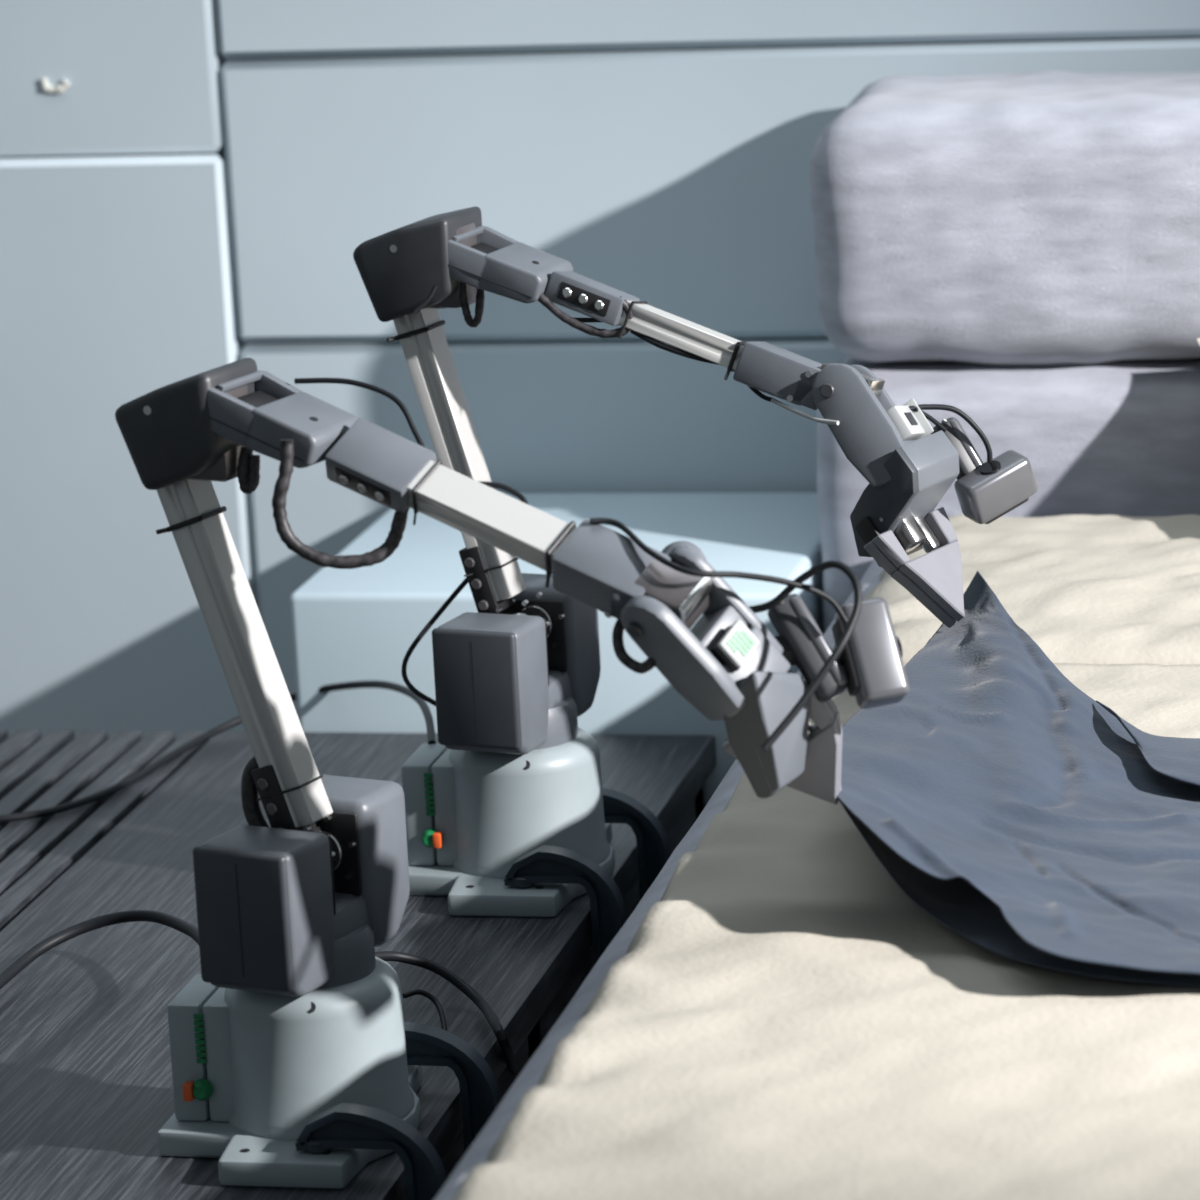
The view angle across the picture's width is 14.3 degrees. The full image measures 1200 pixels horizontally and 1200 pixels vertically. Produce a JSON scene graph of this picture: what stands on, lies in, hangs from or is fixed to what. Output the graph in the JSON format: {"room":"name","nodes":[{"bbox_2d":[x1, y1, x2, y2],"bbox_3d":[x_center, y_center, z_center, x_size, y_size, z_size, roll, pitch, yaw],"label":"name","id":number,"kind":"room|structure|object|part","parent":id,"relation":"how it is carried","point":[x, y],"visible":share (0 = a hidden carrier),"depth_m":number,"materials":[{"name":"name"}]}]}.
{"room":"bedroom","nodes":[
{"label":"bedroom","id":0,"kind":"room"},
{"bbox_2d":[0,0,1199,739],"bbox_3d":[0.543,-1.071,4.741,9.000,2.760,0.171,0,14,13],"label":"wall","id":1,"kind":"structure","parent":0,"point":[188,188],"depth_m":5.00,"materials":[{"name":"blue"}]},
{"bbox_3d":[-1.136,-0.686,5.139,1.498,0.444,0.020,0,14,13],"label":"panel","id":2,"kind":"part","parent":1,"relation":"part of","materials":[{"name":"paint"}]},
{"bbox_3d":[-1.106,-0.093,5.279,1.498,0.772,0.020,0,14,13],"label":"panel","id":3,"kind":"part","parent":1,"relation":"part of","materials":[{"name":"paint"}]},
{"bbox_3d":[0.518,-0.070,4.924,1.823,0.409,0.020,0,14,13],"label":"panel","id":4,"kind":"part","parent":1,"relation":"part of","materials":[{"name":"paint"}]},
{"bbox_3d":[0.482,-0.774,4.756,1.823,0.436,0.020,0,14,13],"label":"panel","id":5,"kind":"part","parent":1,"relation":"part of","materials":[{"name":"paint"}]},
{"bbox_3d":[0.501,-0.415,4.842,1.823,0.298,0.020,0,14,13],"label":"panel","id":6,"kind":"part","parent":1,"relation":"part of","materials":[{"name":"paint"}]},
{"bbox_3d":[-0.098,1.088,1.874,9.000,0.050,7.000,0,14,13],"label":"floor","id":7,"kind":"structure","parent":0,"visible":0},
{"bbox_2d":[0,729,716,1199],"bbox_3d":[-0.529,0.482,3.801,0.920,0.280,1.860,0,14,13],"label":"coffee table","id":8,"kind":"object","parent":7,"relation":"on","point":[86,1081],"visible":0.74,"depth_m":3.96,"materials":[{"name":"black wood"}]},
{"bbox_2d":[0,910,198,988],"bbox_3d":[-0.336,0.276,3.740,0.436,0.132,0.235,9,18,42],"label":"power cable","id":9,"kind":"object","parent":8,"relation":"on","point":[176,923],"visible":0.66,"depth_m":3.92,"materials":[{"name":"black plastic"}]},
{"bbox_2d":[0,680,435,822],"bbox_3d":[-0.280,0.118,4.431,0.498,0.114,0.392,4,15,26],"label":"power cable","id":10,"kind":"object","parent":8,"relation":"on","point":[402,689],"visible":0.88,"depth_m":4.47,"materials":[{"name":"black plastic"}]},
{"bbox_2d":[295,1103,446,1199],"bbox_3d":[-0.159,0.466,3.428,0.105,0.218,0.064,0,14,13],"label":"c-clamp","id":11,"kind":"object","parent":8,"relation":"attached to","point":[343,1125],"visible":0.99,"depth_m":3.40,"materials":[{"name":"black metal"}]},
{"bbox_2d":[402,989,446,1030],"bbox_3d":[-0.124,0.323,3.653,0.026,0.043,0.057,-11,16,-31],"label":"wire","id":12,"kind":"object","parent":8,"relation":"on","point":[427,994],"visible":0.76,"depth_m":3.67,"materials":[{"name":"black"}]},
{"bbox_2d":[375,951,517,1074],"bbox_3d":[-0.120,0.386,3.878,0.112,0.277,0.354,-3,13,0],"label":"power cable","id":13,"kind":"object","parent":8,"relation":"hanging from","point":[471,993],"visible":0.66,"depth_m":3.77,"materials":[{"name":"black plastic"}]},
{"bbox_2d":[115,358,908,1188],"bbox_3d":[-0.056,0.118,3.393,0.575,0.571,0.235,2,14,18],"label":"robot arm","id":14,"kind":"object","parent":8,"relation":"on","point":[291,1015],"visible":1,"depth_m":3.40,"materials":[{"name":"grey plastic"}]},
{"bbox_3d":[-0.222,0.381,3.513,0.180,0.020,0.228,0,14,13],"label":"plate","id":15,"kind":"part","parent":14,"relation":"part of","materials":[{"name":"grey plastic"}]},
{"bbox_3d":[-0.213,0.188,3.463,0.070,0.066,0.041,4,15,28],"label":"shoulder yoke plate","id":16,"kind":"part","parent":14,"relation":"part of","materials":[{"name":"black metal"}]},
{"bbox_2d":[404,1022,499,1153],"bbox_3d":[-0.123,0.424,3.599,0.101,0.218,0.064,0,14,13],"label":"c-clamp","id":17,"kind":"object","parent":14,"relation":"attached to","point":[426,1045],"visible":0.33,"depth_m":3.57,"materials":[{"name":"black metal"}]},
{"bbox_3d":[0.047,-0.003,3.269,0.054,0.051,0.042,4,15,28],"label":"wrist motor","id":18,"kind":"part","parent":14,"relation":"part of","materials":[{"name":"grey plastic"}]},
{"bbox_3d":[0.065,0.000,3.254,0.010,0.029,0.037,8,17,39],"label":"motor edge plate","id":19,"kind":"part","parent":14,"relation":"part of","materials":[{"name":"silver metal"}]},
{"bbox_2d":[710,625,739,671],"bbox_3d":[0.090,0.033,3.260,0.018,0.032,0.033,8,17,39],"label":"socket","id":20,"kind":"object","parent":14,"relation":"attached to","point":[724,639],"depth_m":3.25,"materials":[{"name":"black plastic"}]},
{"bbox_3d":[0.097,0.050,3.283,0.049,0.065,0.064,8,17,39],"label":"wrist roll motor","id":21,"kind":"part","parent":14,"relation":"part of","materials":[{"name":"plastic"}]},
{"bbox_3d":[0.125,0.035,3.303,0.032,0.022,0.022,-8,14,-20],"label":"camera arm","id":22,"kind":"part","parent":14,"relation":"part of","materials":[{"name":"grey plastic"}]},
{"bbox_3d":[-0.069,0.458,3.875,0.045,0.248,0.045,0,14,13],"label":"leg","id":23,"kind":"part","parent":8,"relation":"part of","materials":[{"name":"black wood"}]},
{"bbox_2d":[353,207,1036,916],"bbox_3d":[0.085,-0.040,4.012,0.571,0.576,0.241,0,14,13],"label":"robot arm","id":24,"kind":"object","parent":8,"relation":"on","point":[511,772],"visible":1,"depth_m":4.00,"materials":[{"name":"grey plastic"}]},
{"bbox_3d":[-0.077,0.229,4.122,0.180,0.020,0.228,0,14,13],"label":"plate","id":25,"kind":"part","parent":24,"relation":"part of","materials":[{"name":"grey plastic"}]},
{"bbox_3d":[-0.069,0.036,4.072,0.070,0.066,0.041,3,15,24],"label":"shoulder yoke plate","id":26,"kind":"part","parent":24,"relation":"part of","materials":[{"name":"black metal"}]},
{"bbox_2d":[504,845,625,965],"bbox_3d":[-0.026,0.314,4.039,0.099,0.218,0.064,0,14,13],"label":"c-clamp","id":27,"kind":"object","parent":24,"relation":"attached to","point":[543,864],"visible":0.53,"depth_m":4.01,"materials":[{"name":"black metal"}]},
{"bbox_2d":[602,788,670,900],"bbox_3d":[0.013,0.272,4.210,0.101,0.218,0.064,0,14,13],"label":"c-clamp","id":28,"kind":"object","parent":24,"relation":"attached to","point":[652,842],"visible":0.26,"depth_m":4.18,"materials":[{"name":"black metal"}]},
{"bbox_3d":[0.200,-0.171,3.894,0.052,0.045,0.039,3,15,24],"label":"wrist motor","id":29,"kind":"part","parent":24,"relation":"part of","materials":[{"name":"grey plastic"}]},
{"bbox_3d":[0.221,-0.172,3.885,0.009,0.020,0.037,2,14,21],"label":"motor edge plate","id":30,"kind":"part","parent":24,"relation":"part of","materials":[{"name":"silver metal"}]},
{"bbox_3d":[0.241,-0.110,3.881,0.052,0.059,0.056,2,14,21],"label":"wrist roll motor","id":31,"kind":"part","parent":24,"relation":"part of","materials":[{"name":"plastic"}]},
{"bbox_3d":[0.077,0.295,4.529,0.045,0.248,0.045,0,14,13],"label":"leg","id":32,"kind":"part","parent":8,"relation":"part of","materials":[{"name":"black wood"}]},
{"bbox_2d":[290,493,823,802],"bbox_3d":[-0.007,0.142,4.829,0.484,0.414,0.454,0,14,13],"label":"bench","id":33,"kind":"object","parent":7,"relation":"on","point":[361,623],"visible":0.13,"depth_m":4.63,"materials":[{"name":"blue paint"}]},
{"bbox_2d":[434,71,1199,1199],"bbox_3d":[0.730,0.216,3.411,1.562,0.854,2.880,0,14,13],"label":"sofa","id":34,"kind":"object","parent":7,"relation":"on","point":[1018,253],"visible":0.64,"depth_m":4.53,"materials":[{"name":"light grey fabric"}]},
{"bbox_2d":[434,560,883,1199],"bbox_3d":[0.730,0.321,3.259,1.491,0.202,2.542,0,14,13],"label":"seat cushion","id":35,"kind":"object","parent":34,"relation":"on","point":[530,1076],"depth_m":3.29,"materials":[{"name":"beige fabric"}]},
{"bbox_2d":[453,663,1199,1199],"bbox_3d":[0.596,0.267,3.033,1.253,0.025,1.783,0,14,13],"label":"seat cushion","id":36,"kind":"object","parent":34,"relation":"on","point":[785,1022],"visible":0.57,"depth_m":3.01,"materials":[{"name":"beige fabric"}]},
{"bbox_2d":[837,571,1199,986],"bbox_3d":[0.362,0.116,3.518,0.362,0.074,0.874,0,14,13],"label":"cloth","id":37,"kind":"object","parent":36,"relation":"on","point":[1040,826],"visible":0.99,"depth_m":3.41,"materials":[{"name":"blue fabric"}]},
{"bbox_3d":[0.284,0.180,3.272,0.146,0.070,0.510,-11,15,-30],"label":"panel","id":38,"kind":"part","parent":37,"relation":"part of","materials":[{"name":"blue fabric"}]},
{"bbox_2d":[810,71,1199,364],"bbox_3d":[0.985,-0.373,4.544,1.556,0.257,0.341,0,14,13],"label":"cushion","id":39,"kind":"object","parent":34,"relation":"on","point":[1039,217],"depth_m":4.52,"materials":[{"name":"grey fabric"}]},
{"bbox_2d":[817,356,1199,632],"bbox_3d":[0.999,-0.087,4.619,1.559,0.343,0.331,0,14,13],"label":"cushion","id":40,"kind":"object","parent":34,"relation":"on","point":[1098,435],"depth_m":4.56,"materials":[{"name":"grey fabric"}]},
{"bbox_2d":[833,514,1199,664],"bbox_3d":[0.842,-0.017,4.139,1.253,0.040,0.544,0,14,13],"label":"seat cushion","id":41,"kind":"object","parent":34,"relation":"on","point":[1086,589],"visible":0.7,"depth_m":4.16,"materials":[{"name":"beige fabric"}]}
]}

_Try it_.
When you find a line in the records that contains the word "edge", copy it.

_Written solution_.
{"bbox_3d":[0.065,0.000,3.254,0.010,0.029,0.037,8,17,39],"label":"motor edge plate","id":19,"kind":"part","parent":14,"relation":"part of","materials":[{"name":"silver metal"}]},
{"bbox_3d":[0.221,-0.172,3.885,0.009,0.020,0.037,2,14,21],"label":"motor edge plate","id":30,"kind":"part","parent":24,"relation":"part of","materials":[{"name":"silver metal"}]},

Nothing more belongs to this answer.